Provided data.
»»

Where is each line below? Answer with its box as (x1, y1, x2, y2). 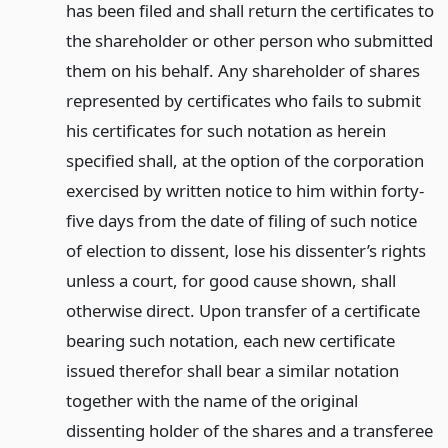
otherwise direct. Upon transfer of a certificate (65, 298, 420, 322)
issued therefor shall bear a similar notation (65, 358, 399, 382)
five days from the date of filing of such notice (65, 208, 417, 232)
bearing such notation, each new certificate (65, 328, 395, 352)
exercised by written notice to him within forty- (65, 178, 424, 202)
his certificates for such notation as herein (65, 118, 386, 142)
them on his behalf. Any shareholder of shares (65, 58, 420, 82)
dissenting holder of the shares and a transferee (65, 418, 433, 442)
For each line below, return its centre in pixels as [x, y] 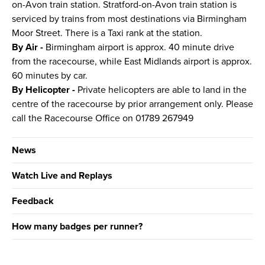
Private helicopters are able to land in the [161, 90]
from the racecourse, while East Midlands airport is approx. [132, 62]
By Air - [28, 48]
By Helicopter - [43, 90]
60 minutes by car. [50, 76]
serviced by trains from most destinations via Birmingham [129, 19]
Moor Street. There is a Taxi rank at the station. [107, 33]
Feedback [33, 201]
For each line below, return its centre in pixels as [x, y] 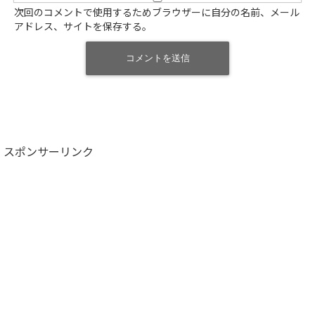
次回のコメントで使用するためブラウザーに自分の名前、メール [157, 13]
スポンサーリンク [49, 153]
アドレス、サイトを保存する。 [83, 27]
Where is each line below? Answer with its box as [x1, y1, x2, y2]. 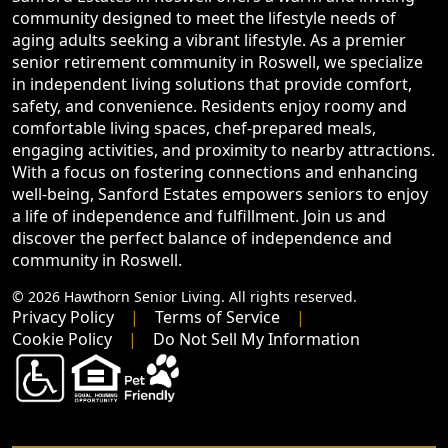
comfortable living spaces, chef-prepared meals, [12, 117, 376, 140]
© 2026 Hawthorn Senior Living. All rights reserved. [12, 287, 357, 307]
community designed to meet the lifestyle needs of [12, 7, 396, 30]
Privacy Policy [12, 306, 114, 329]
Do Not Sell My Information [153, 328, 360, 351]
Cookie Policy [12, 328, 112, 351]
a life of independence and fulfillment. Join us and [12, 205, 386, 228]
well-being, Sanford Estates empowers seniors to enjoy [12, 183, 428, 206]
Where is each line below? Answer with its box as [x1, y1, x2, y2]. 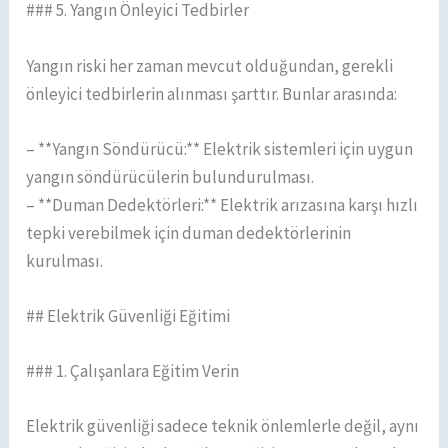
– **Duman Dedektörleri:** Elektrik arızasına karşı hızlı [26, 193, 419, 216]
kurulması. [26, 249, 104, 272]
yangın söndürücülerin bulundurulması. [26, 165, 315, 188]
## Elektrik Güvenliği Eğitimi [26, 304, 231, 327]
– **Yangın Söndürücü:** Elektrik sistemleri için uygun [26, 137, 414, 160]
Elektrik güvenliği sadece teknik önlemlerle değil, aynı [26, 415, 420, 438]
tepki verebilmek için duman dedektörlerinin [26, 221, 352, 244]
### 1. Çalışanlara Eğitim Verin [26, 360, 240, 383]
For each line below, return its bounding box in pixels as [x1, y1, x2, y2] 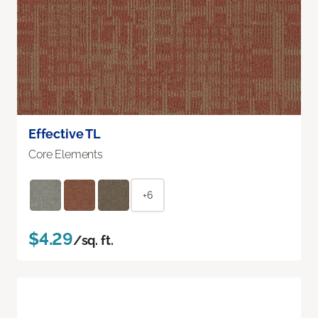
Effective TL [28, 126, 101, 141]
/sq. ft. [72, 232, 114, 248]
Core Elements [28, 147, 103, 161]
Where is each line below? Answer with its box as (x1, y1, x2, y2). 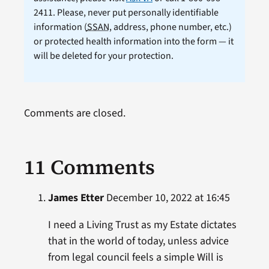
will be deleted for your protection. (33, 49, 174, 63)
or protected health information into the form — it (33, 35, 234, 49)
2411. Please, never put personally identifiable (33, 6, 219, 20)
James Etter (47, 190, 104, 206)
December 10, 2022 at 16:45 (103, 190, 230, 206)
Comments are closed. (23, 106, 125, 121)
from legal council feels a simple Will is (47, 250, 223, 265)
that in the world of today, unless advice (47, 234, 229, 249)
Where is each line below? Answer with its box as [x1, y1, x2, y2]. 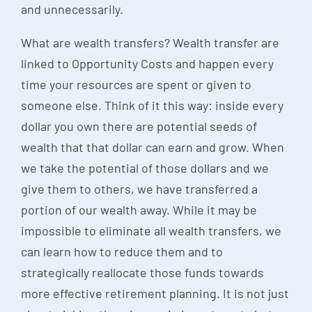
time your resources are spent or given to [21, 76, 251, 92]
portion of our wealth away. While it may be [21, 201, 257, 217]
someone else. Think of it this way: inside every [21, 97, 283, 113]
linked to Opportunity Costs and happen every [21, 55, 274, 71]
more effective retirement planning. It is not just [21, 285, 289, 301]
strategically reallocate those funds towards [21, 264, 264, 280]
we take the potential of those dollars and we [21, 159, 269, 175]
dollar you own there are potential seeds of [21, 118, 257, 134]
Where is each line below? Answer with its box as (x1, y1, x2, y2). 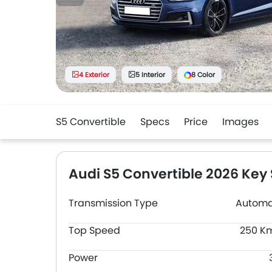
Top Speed (69, 223, 120, 237)
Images (222, 115, 259, 129)
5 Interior (135, 70, 165, 80)
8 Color (191, 70, 215, 80)
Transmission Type (69, 196, 158, 210)
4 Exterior (79, 70, 109, 80)
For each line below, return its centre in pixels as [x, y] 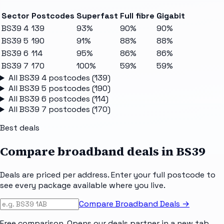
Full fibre [137, 16]
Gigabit [171, 16]
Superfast [97, 16]
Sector [15, 16]
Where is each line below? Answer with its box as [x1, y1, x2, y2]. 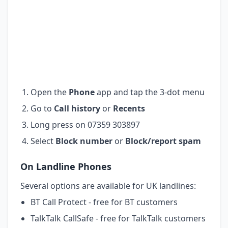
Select [31, 135, 55, 147]
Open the [31, 86, 69, 98]
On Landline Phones [20, 160, 111, 173]
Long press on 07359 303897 [31, 119, 140, 130]
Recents [113, 102, 145, 114]
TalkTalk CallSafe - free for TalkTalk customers [31, 212, 206, 224]
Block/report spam [125, 135, 201, 147]
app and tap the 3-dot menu [95, 86, 205, 98]
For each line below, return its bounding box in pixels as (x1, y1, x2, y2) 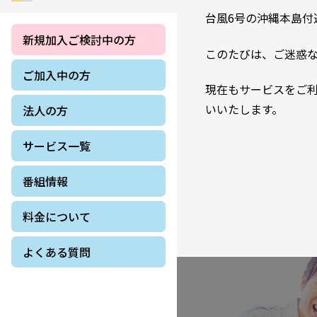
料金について (23, 208, 91, 226)
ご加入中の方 (23, 67, 91, 84)
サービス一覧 (23, 137, 91, 155)
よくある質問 (23, 243, 91, 261)
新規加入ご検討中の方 (23, 31, 136, 49)
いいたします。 (205, 100, 283, 118)
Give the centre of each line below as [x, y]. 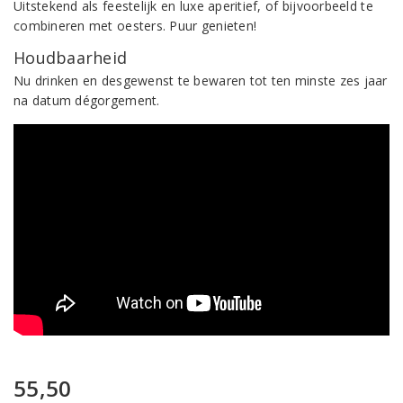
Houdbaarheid [71, 58]
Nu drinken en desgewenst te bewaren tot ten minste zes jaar [201, 81]
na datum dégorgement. [87, 100]
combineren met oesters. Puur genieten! [135, 26]
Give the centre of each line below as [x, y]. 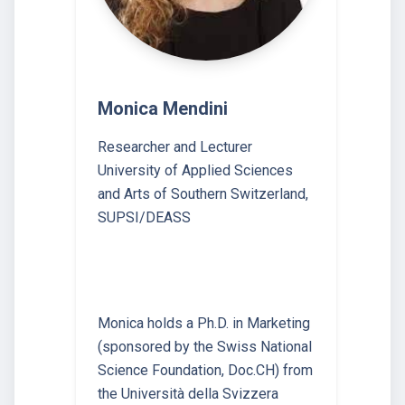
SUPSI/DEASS [144, 217]
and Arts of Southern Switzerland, [203, 193]
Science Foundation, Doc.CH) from [205, 370]
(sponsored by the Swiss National [205, 346]
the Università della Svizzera [188, 393]
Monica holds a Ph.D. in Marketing [204, 323]
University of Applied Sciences [195, 170]
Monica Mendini [163, 108]
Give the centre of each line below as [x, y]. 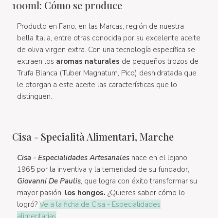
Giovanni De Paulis [49, 181]
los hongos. [85, 192]
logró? [28, 204]
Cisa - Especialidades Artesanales [73, 157]
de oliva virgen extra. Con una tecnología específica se [106, 49]
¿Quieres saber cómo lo [145, 192]
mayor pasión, [41, 192]
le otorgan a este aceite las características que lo [97, 84]
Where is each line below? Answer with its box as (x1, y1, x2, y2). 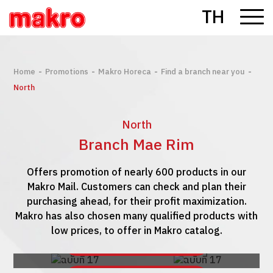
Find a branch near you (161, 65, 246, 79)
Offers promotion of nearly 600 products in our (27, 165, 246, 181)
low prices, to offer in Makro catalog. (51, 223, 222, 239)
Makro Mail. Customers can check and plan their (27, 179, 246, 196)
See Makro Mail (111, 233, 183, 250)
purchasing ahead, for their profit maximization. (26, 194, 247, 210)
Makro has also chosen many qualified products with (15, 208, 258, 225)
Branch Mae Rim (79, 133, 194, 158)
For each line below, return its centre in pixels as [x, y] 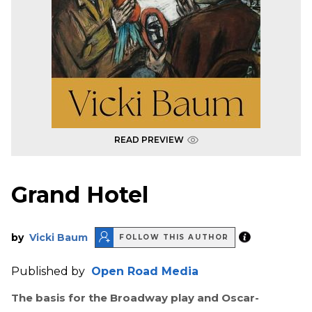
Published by [49, 271]
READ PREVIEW [149, 140]
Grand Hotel [80, 195]
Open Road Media [145, 271]
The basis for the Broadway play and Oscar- [135, 297]
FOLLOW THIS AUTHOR [174, 237]
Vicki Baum [58, 237]
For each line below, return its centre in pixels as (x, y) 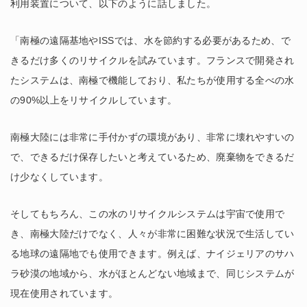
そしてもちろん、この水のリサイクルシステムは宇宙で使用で (148, 213)
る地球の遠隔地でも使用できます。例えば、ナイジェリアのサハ (152, 253)
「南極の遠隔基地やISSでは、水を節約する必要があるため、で (151, 40)
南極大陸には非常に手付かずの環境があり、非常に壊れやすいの (152, 137)
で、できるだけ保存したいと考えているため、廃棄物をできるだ (152, 157)
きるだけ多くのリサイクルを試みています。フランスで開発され (152, 60)
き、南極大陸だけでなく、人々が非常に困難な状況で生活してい (152, 233)
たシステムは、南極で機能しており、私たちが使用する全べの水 (152, 80)
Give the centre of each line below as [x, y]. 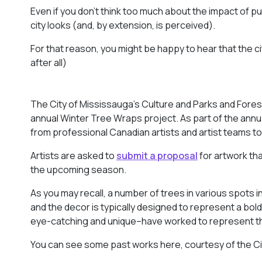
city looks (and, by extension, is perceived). [123, 25]
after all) [49, 62]
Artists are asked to [73, 155]
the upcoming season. [78, 169]
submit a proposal [157, 155]
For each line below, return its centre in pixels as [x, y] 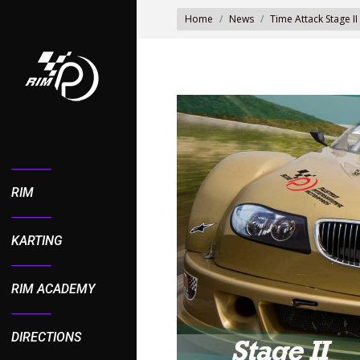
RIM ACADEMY [53, 289]
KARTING [37, 241]
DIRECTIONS [46, 337]
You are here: [211, 10]
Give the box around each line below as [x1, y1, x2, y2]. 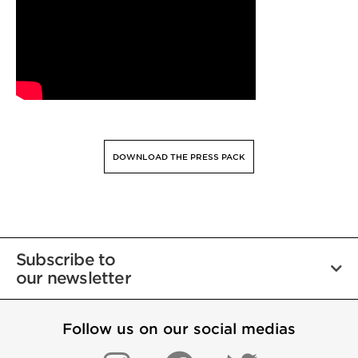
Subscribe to [16, 249, 116, 268]
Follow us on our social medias [62, 319, 296, 337]
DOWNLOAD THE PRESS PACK [113, 150, 245, 161]
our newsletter [16, 267, 131, 287]
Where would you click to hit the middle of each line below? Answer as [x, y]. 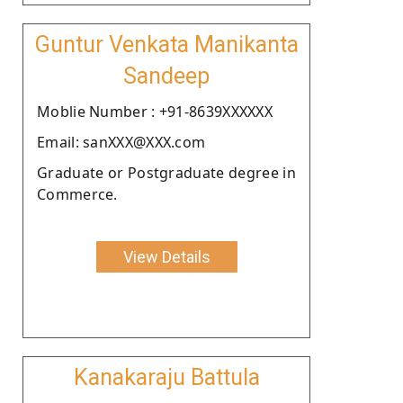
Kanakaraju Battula [166, 377]
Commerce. [77, 194]
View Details [166, 256]
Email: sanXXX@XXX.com [121, 142]
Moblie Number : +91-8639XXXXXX [155, 111]
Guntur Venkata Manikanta [166, 44]
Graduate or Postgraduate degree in [166, 172]
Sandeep [166, 76]
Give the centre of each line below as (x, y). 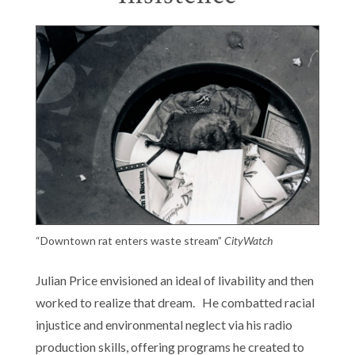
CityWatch (248, 240)
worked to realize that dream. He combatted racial (175, 302)
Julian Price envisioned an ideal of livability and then (174, 280)
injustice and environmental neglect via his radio (164, 324)
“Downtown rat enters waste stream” (130, 240)
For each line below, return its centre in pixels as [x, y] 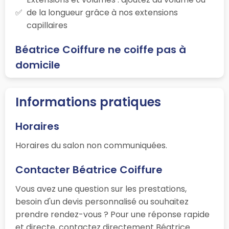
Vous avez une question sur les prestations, [101, 189]
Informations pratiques [88, 102]
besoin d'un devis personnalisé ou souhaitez [102, 201]
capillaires [47, 25]
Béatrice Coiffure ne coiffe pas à [101, 49]
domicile [38, 65]
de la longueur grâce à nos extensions [102, 12]
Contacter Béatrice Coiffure [89, 169]
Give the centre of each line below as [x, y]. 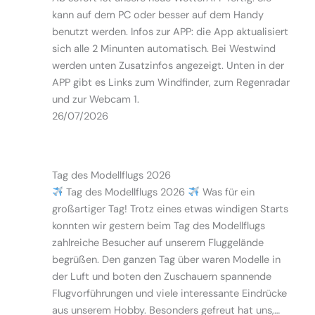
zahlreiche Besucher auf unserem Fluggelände [157, 243]
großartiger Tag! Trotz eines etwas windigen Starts [170, 209]
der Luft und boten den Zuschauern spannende [161, 277]
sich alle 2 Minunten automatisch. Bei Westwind [163, 49]
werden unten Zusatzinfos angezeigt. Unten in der [168, 66]
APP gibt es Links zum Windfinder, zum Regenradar [171, 83]
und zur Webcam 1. [95, 99]
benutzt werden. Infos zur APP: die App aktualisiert [170, 32]
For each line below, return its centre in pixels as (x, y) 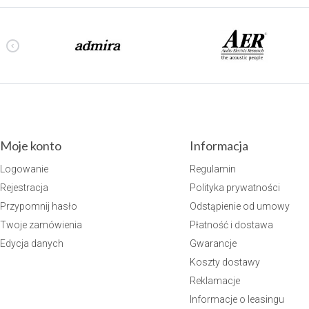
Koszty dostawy (225, 262)
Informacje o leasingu (237, 299)
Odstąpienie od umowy (239, 206)
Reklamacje (215, 280)
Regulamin (212, 169)
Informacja (219, 145)
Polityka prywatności (235, 187)
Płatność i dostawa (231, 225)
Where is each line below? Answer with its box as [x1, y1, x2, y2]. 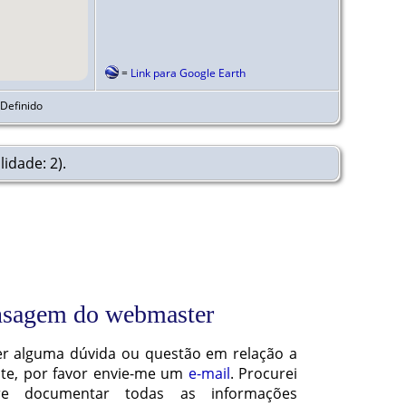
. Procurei [229, 363, 297, 384]
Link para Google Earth [130, 64, 246, 81]
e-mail [188, 363, 230, 384]
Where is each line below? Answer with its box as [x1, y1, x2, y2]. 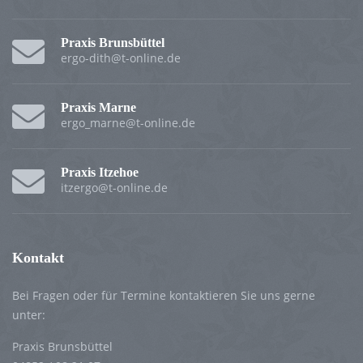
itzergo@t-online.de [61, 180, 168, 196]
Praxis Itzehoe [61, 165, 139, 180]
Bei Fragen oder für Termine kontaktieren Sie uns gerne [12, 288, 315, 304]
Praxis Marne [61, 100, 136, 115]
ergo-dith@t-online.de [61, 50, 181, 66]
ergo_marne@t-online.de [61, 115, 195, 131]
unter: [12, 307, 45, 323]
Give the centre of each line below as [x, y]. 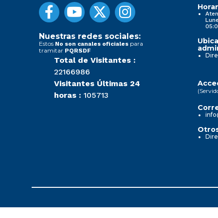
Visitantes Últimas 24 [97, 83]
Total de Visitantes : [95, 60]
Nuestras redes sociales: [90, 36]
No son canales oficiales [92, 44]
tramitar [52, 50]
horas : [68, 95]
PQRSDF [78, 50]
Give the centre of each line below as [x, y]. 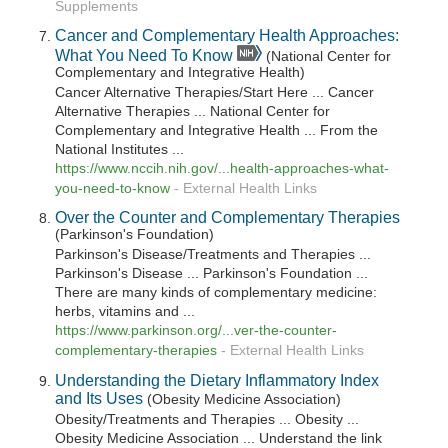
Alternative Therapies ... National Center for [193, 112]
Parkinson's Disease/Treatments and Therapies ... [213, 255]
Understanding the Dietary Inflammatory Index [217, 379]
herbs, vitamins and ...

««

Activity. Restate word for word every line from the top of the entries above to the line with "### 1. Çalışanlara", inclusive, and skip any pictures.

Expected output.
Where is each line below? Answer with its box as (x1, y1, x2, y2). 
otherwise direct. Upon transfer of a certificate (65, 298, 420, 322)
issued therefor shall bear a similar notation (65, 358, 399, 382)
five days from the date of filing of such notice (65, 208, 417, 232)
bearing such notation, each new certificate (65, 328, 395, 352)
exercised by written notice to him within forty- (65, 178, 424, 202)
his certificates for such notation as herein (65, 118, 386, 142)
them on his behalf. Any shareholder of shares (65, 58, 420, 82)
dissenting holder of the shares and a transferee (65, 418, 433, 442)
For each line below, return its centre in pixels as [x, y] 
Private helicopters are able to land in the [161, 90]
from the racecourse, while East Midlands airport is approx. [132, 62]
By Air - [28, 48]
By Helicopter - [43, 90]
60 minutes by car. [50, 76]
serviced by trains from most destinations via Birmingham [129, 19]
Moor Street. There is a Taxi rank at the station. [107, 33]
Feedback [33, 201]
For each line below, return its centre in pixels as [x, y] 
次回のコメントで使用するためブラウザーに自分の名前、メール [157, 13]
スポンサーリンク [49, 153]
アドレス、サイトを保存する。 [83, 27]
Where is each line below? Answer with its box as [x1, y1, x2, y2]. 
comfortable living spaces, chef-prepared meals, [12, 117, 376, 140]
© 2026 Hawthorn Senior Living. All rights reserved. [12, 287, 357, 307]
community designed to meet the lifestyle needs of [12, 7, 396, 30]
Privacy Policy [12, 306, 114, 329]
Do Not Sell My Information [153, 328, 360, 351]
Cookie Policy [12, 328, 112, 351]
a life of independence and fulfillment. Join us and [12, 205, 386, 228]
well-being, Sanford Estates empowers seniors to enjoy [12, 183, 428, 206]
Where is each line below? Answer with its box as [x1, y1, x2, y2]. 
– **Duman Dedektörleri:** Elektrik arızasına karşı hızlı [26, 193, 419, 216]
kurulması. [26, 249, 104, 272]
yangın söndürücülerin bulundurulması. [26, 165, 315, 188]
## Elektrik Güvenliği Eğitimi [26, 304, 231, 327]
– **Yangın Söndürücü:** Elektrik sistemleri için uygun [26, 137, 414, 160]
Elektrik güvenliği sadece teknik önlemlerle değil, aynı [26, 415, 420, 438]
tepki verebilmek için duman dedektörlerinin [26, 221, 352, 244]
### 1. Çalışanlara Eğitim Verin [26, 360, 240, 383]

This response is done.